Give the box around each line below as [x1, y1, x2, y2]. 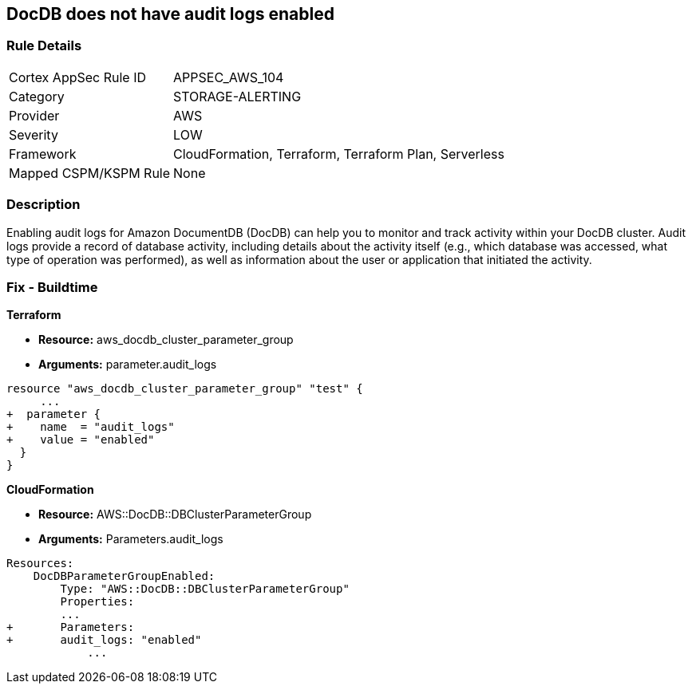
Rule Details [6, 37, 82, 54]
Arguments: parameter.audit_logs [38, 357, 217, 372]
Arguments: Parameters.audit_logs [38, 532, 223, 546]
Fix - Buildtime [6, 278, 98, 295]
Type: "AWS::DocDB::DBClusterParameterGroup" [60, 582, 350, 596]
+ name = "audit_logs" [6, 420, 175, 434]
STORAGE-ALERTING [173, 88, 302, 104]
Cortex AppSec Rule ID [9, 69, 147, 85]
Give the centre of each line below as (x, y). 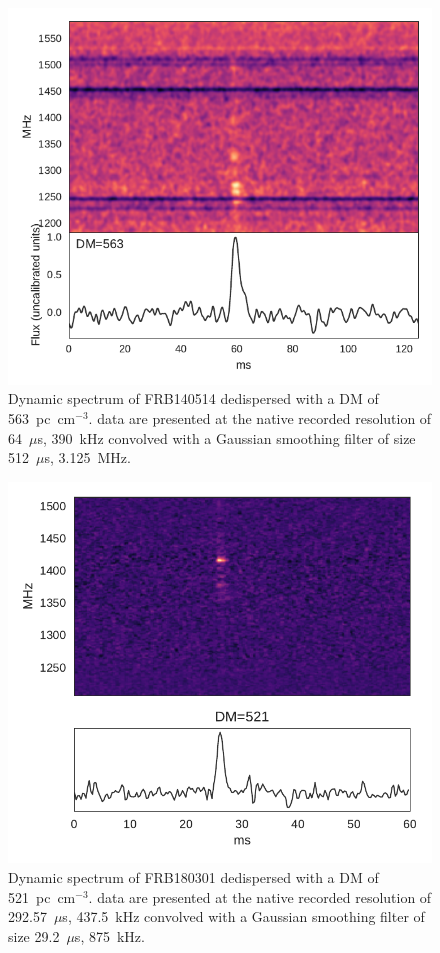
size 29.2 (34, 935)
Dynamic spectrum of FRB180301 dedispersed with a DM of (193, 877)
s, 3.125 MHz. (87, 457)
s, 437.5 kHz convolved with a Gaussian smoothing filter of (243, 916)
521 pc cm (42, 896)
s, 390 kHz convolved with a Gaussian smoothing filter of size (226, 437)
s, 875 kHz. (109, 935)
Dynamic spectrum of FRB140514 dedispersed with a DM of (193, 398)
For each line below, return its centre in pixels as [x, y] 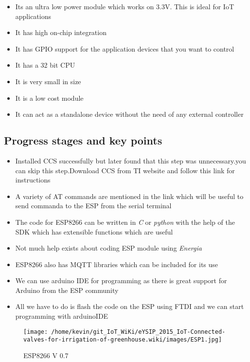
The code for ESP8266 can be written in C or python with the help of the [125, 222]
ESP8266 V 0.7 [46, 355]
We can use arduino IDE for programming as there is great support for [121, 281]
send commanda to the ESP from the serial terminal [93, 206]
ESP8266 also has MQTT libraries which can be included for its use [117, 264]
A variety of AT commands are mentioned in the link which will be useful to [129, 196]
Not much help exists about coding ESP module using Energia [108, 248]
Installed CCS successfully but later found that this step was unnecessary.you [131, 160]
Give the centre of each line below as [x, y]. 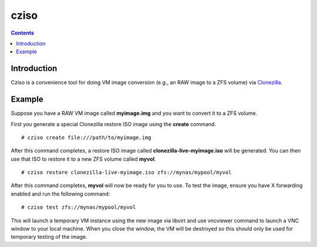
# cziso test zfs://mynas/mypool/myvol [79, 207]
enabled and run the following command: [60, 194]
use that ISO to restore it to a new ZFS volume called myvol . [83, 159]
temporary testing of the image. [49, 237]
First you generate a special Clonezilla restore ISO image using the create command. [114, 124]
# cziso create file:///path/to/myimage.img [87, 137]
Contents [23, 33]
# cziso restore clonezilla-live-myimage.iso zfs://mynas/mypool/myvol [127, 172]
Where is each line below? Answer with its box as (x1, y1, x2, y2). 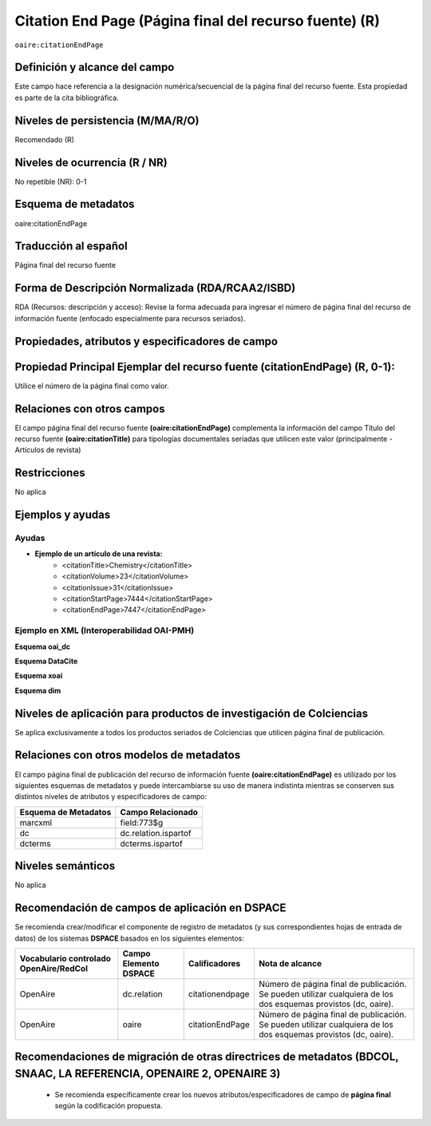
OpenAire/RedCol (19, 963, 88, 974)
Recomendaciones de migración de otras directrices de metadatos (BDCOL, (14, 1050, 399, 1064)
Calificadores (188, 957, 241, 969)
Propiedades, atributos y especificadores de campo (14, 334, 279, 348)
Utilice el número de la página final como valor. (14, 380, 169, 391)
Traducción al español (14, 240, 128, 253)
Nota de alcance (258, 957, 322, 969)
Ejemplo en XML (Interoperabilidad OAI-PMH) (14, 625, 195, 636)
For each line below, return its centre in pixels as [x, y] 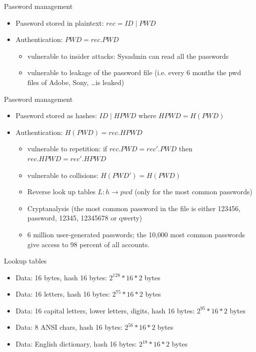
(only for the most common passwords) [193, 192]
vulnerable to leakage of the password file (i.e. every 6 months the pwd [134, 72]
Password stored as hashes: [56, 115]
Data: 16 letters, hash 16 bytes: [63, 294]
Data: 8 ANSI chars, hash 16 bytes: [69, 327]
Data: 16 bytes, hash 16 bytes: [61, 277]
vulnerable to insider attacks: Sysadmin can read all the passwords [128, 56]
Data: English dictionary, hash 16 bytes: [76, 344]
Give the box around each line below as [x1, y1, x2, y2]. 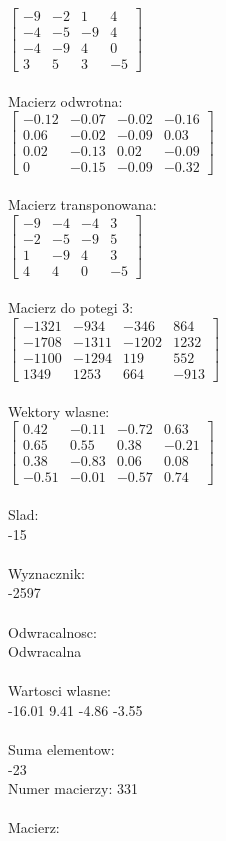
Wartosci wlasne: [8, 680, 111, 701]
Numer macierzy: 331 [8, 778, 138, 799]
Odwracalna [8, 641, 82, 662]
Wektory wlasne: [8, 400, 110, 421]
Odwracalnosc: [8, 621, 97, 642]
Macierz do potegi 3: [8, 297, 134, 318]
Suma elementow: [8, 739, 115, 760]
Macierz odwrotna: [8, 90, 123, 111]
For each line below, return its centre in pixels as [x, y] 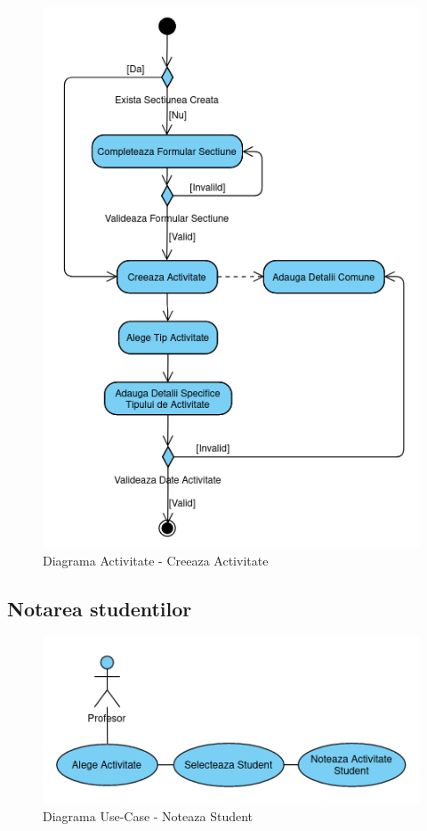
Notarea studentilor [100, 608]
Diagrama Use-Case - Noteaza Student [148, 815]
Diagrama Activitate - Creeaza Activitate [156, 560]
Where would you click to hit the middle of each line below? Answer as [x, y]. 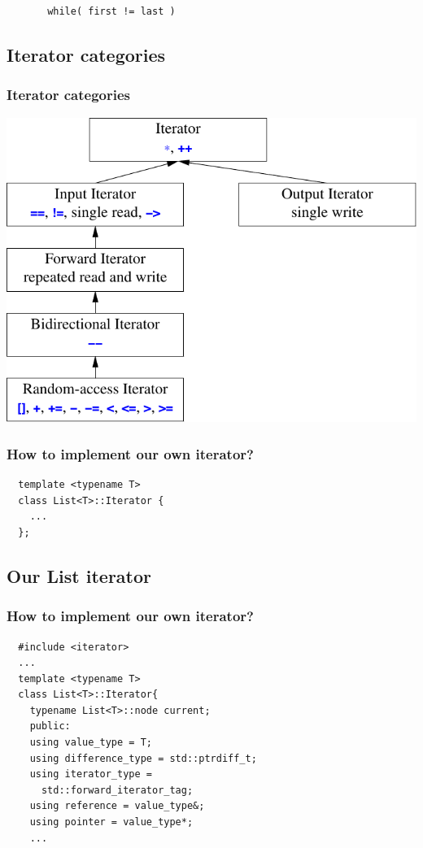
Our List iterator [79, 575]
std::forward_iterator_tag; [117, 790]
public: [50, 726]
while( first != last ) [111, 11]
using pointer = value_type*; [111, 822]
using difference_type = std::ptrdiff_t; [143, 758]
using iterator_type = [91, 774]
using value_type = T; [91, 743]
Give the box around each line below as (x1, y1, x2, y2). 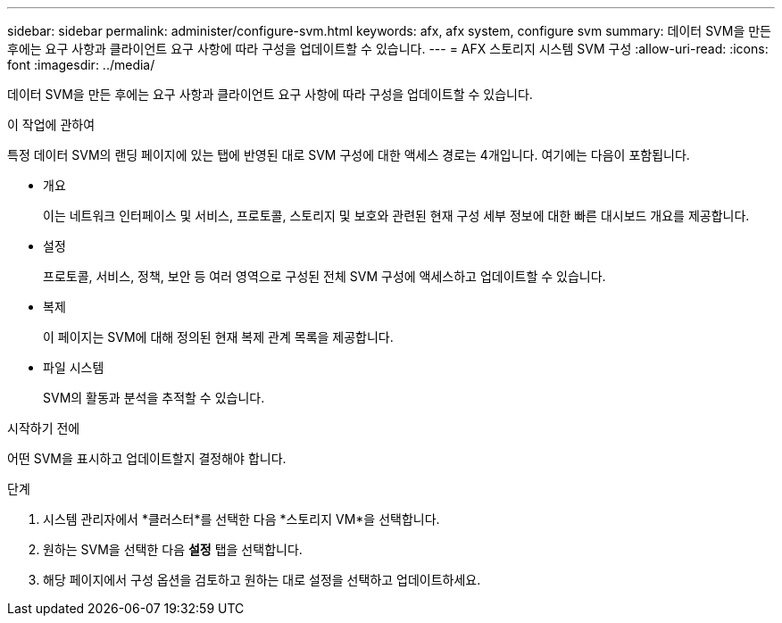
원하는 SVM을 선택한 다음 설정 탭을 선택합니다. (43, 542, 303, 557)
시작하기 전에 (7, 420, 80, 436)
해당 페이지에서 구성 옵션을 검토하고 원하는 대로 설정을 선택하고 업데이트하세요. (43, 572, 481, 587)
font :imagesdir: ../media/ (7, 57, 155, 72)
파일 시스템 (43, 360, 104, 375)
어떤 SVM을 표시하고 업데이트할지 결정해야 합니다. (7, 451, 287, 466)
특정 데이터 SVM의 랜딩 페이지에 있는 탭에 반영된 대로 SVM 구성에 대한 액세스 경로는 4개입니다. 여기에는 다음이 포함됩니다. (7, 147, 690, 162)
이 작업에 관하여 (7, 117, 96, 132)
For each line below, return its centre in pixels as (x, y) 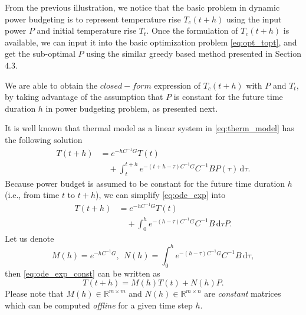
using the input (254, 19)
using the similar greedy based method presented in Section (194, 53)
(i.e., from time (32, 195)
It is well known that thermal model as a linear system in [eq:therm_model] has (149, 128)
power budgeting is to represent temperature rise (93, 19)
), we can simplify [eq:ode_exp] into (160, 195)
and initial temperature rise (87, 30)
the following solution (44, 139)
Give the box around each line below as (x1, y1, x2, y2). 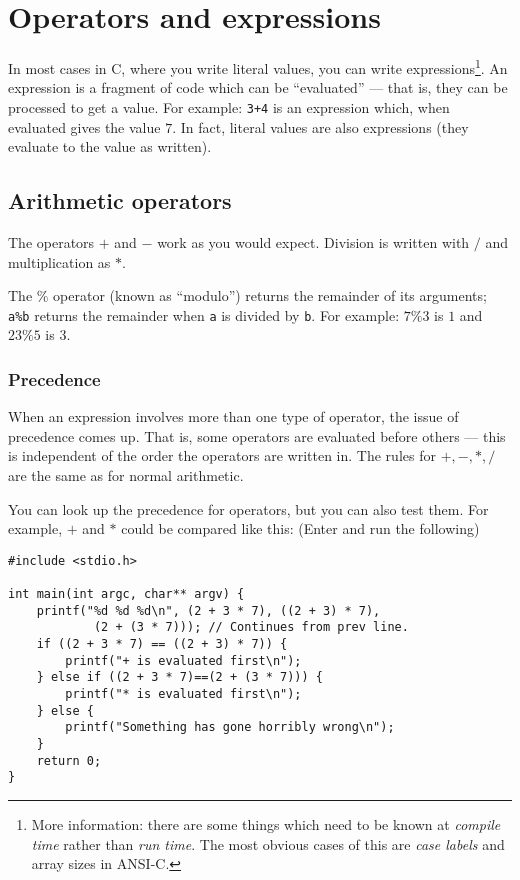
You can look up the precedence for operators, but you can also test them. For (8, 498, 489, 519)
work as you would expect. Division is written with (157, 232, 470, 253)
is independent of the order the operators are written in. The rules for (8, 445, 436, 466)
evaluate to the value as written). (8, 136, 212, 157)
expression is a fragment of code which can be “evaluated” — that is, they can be (8, 77, 508, 98)
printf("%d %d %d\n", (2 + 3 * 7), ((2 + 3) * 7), (36, 603, 381, 618)
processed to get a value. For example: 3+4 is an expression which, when (8, 96, 450, 117)
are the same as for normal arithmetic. (8, 465, 244, 486)
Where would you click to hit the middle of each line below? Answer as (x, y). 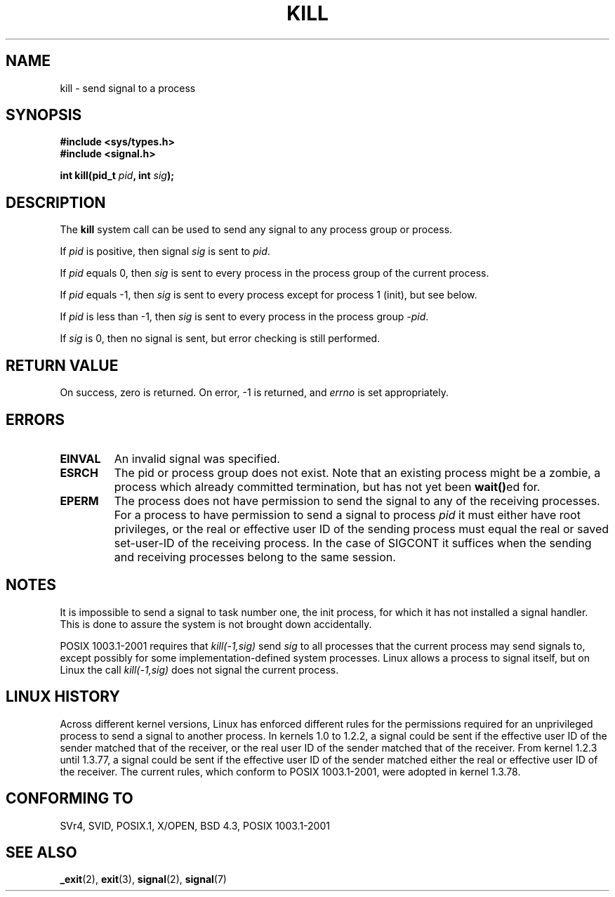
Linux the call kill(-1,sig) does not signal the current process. (199, 669)
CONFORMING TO (70, 799)
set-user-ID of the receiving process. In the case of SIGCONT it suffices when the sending (353, 543)
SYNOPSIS (44, 115)
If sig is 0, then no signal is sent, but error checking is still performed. (220, 339)
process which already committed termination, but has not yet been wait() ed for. (327, 486)
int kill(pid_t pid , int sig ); (117, 176)
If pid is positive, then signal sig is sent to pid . (165, 251)
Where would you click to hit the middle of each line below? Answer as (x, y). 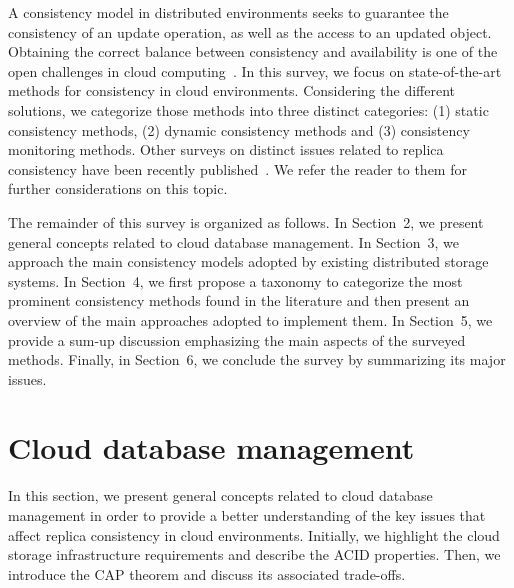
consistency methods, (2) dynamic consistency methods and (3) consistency (239, 129)
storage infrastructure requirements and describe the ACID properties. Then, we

### PROBLEM TO SOLVE
Collect the lines of the records that include the string "using".

### TASK RESULT
Not much help exists about coding ESP module using Energia [108, 248]
First you generate a special Clonezilla restore ISO image using the create command. [114, 124]
using pointer = value_type*; [111, 822]
using difference_type = std::ptrdiff_t; [143, 758]
using iterator_type = [91, 774]
using value_type = T; [91, 743]
using the input (254, 19)
using the similar greedy based method presented in Section (194, 53)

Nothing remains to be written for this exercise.